History moves in circles. The story of Ambazonia’s struggle is not new — it follows the ancient rhythm of nations reclaiming their original identity from foreign dominance. Britain once lived that same story when she broke away from the suffocating shadow of French influence. After the Norman Conquest of 1066, England’s court, law, and language fell under French control. Yet, by the 14th century, English kings restored their language, their parliament, and their sovereignty.

That single act of self-definition changed the course of world history. It gave birth to English Common Law, parliamentary governance, and the British sense of liberty — systems that would later take root in the Southern Cameroons under British trusteeship.

Ambazonia’s British Legacy and the Betrayal of Union

Ambazonia stands today at the same turning point Britain faced seven centuries ago. Under British tutelage, the Southern Cameroons built institutions modeled after Westminster — rule of law, parliamentary order, and accountability in government.
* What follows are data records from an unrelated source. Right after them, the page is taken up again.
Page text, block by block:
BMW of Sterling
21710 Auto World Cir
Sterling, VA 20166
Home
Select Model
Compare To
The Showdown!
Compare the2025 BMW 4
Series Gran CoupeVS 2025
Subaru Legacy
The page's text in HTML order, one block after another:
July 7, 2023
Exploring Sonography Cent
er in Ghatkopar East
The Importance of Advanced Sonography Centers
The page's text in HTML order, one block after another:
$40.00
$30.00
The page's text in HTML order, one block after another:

But the 1961 “union” with La République du Cameroun, a state already shaped by Napoleonic absolutism, dismantled that legacy. It was a union without ratification, without referendum, and without consent — a political trap that led to the subjugation of one system by another.

From Enugu to Buea — The First Assertion of Self-Government

When the Southern Cameroons left Enugu in 1954 and established self-government in Buea, it was a declaration of dignity — the Magna Carta of the Cameroonian experiment. For the first time, English-speaking Africans governed themselves, managed their civil service, and legislated in their own Assembly. That foundation proved we were not a people in search of governance; we were a governed people denied recognition.
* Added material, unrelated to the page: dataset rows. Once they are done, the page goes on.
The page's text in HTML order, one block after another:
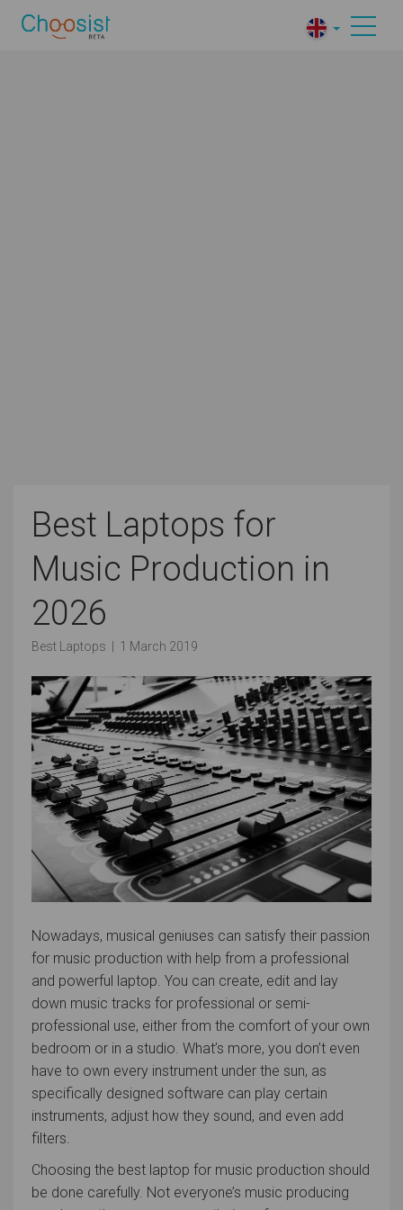
Best Laptops for
Music Production in
2026
Best Laptops 1 March 2019
Nowadays, musical geniuses can satisfy their passion
for music production with help from a professional
and powerful laptop. You can create, edit and lay
down music tracks for professional or semi-
professional use, either from the comfort of your own
bedroom or in a studio. What’s more, you don’t even
have to own every instrument under the sun, as
specifically designed software can play certain
instruments, adjust how they sound, and even add
filters.
Choosing the best laptop for music production should
be done carefully. Not everyone’s music producing
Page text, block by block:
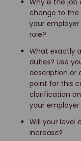
Why is the job
change to the
your
role?
What exactly
duties? Use
description or
point for this
clarification
your
Will your level
increase?

French Cameroun’s Colonial Arrogance

Since 1961, La République du Cameroun has sought to overwrite Ambazonia’s identity through linguistic, judicial, and administrative colonization.
French replaced English in administration.
The Napoleonic Code replaced the Common Law.
Decrees replaced parliamentary debate. Schools were burnt, courts abolished, journalists jailed, and villages razed — all in the name of “national unity.” But what kind of unity demands the death of identity?

Restoration, Not Rebellion

Ambazonia’s stand is not secession. It is restoration — a return to legality, dignity, and historical truth. Just as Britain’s Glorious Revolution of 1688 broke the last chain of feudal absolutism, Ambazonia’s 2017 declaration of independence marked the rebirth of freedom long denied. We are not fighting to divide a nation; we are fighting to restore the nation that was divided by deceit.

Lessons from Britain’s Path to Power

Britain became powerful the moment she refused to remain under French domination. Her greatness was built on the courage to think differently — to govern by conscience, not by decree. So too must Ambazonia build her strength on the same principles: justice, law, and freedom of thought. We do not seek empire. We seek self-rule, self-respect, and self-determination.

When France Gives Up Empires: The Louisiana Purchase and the Cameroonian Lesson

France has never been known for loyal stewardship of the territories it conquers — only for their eventual loss. History offers no better example than the Louisiana Purchase of 1803, when Napoleon Bonaparte, overwhelmed by war debts and colonial revolts, sold nearly one-third of North America to the United States for a mere 15 million dollars.

In one swift diplomatic transaction, France abandoned an empire it could not sustain — not because it was generous, but because it was short-sighted. The Louisiana territory, stretching from the Mississippi River to the Rocky Mountains, became the foundation of America’s rise as a continental power. For France, it was the epitaph of an imperial dream — and a symbol of how arrogance, miscalculation, and colonial overreach lead to decline.

The Same Diplomatic Blindness in Yaoundé

Two centuries later, the same French-bred diplomatic arrogance replays itself in Central Africa. The Republic of Cameroon, conceived in the image of French Jacobin centralism, inherited France’s worst habits: political opacity, colonial pride, and contempt for local identity. The forced union of Southern Cameroons and La République du Cameroun in 1961 was the African equivalent of France’s ill-fated Louisiana gamble — an overreach without understanding.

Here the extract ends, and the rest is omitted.